As for the gold miners’ daily chart technical situation, the August 7 NFTRH+ update is still applicable.
Commodities
We had some discussion in the global segment by way of the TSX-V and by way of the currently disinflationary/deflationary macro backdrop. Commodities continue not to be of interest yet.
Portfolio
Funds are balanced by gold (long-term risk management & monetary stability).
The new taxable account is primarily cash, collecting income as it waits patiently to deploy over time. It is aware of the need for income after the Fed rolls over and starts cutting rates, however. So short-term Treasury bonds are being added. Last week IEF (3-7yr) was sold and SHY (1-3yr) was increased. As was the direct 2025 note.
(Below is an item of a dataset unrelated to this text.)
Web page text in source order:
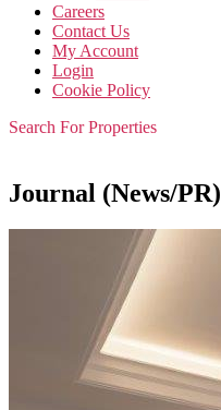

Positions in order of size.
Roth IRA (non-taxable, no contributions)
Cash/equiv are about 84% as I’ve started to take on a bit more risk with the market correction. As a man who stares at charts, I can’t help staring at the IRA’s chart and thinking that I don’t want to let the trend line break. I am a conservative sort, after all. That said, I do think a phase is coming where I will want to go hard on the gold miners.

Cash & income-paying Equivalents are at levels that are right for me and my real-world situation. Your situation is different. Cash will be adjusted as needed.